32nd Sunday in Ordinary Time (Year B)

11 November 2012, 32nd Sunday in Ordinary Time (Year B)

Introit: Intret oratio mea, begin on E(as sol)

Offertory: The King of love my Shepherd is, #502, begin on D

Communion: Dominus regit me, begin on G (as fa)

Recessional: Praise my soul the King of heaven #571, begin on A

Ordinary from Mass XI (Orbis factor)

The Introit antiphon is taken from a Lenten formulary, the Saturday Ember Day (Week I) in the EF. It has two phrases:

  1. Intret oratio mea in conspectu tuo

  2. inclina aurem tuam ad precem meam Domine

Psalm 87 stands alone in all the Psalter for the unrelieved gloom, the hopeless sorrow of its tone. Even the very saddest of the other psalms, and also the Lamentations, admit some strains of hopefulness; here all is only darkness, right to the close. Many believe this psalm was composed in the immediate aftermath of the Exile, when hope of Israel's return to Temple worship and reuniting of scattered families seemed impossible; others think it was a prayer for someone in the throes of a final illness. The Fathers saw it as the prayer of Jesus in His passion.

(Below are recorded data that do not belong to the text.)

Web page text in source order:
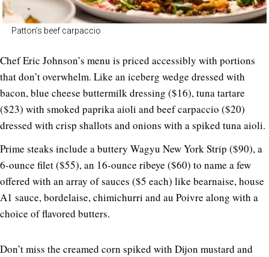
Patton’s beef carpaccio
Chef Eric Johnson’s menu is priced accessibly with portions
that don’t overwhelm. Like an iceberg wedge dressed with
bacon, blue cheese buttermilk dressing ($16), tuna tartare
($23) with smoked paprika aioli and beef carpaccio ($20)
dressed with crisp shallots and onions with a spiked tuna aioli.
Prime steaks include a buttery Wagyu New York Strip ($90), a
6-ounce filet ($55), an 16-ounce ribeye ($60) to name a few
offered with an array of sauces ($5 each) like bearnaise, house
A1 sauce, bordelaise, chimichurri and au Poivre along with a
choice of flavored butters.
Don’t miss the creamed corn spiked with Dijon mustard and
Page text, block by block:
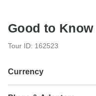
Good to Know
Tour ID: 162523
Currency
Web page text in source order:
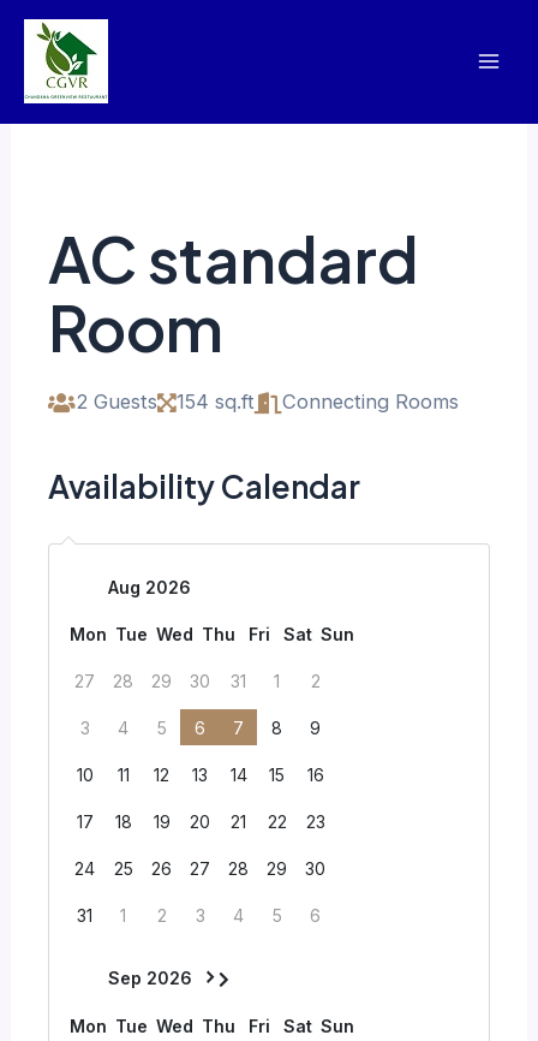
Skip
content
AC standard
Room
2 Guests 154 sq.ft Connecting Rooms
Availability Calendar
Aug 2026
Mon Tue Wed Thu Fri Sat Sun
27 28 29 30 31 1 2
3 4 5 6 7 8 9
10 11 12 13 14 15 16
17 18 19 20 21 22 23
24 25 26 27 28 29 30
31 1 2 3 4 5 6
Sep 2026
Mon Tue Wed Thu Fri Sat Sun
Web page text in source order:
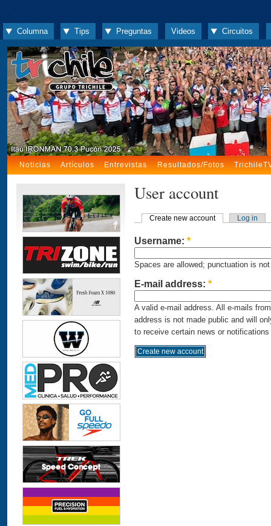
Columna Tips Preguntas Videos Circuitos
Noticias Artículos Entrevistas Resultados/Fotos
User account
Create new account Log in
Username: *
Spaces are allowed; punctuation is
E-mail address: *
A valid e-mail address. All e-mails
address is not made public and will
to receive certain news or

So when we find the opening lines of the psalm set here with a rather 'upbeat' Mode 3 melody, that doesn't seem to fit the mood of the text. The resolution to this apparent contradiction is that the melody we have in the Vatican edition is almost certainly not the original. At some point, the original form of most Mode 3 melodies was modified, moving the dominant from b to c, giving it the very declamatory form, similar to Mode 8. If we look at this melody in the Graduale Novum, we find the b restored, and the tone is completely different. It has much more of the mystical dimension that the ancient authors attributed to this mode. The restored melody and psalm tone bring out the passionate, plaintive, pleading undertones of the text. In the current (Vatican) version, that comes through only at the final cadence of the antiphon.

The Communion antiphon is also taken from a Lenten formulary, Saturday Week IV in the EF. It has two long phrases, which the melody actually divides as follows:

  1. Dominus regit me et nihil me deerit

  2. in loco pascuae ibi me collocavit

  3. super aquam refectionis educavit me

The text is from the most famous of psalms, 22 (23), The Lord is my Shepherd. In its EF setting, it is part of a formulary that includes texts from Deutero-Isaiah, (cc. 40-55, aka the 'Book of Consolation') to frame Jesus's declaration while teaching in the Temple that He is the Light of the world. So the promise of joy, imperfect in this world and complete is the world to come, is the underlying meaning of the consoling image of God as Shepherd-King. David was the ultimate type, yet he was only an imperfect pre-figurement of the true Shepherd-King, our Divine Lord Himself. The melody is in a rather plaintive Mode II, as befits its original Lenten setting. It is chosen primarilly for Year C, with its readings about the resurrection. But it's also very apt for this year's reading about Elijah being fed by the widow of Zarepath. God does indeed provide us with what we need, and most wonderfully in the Holy Eucharist.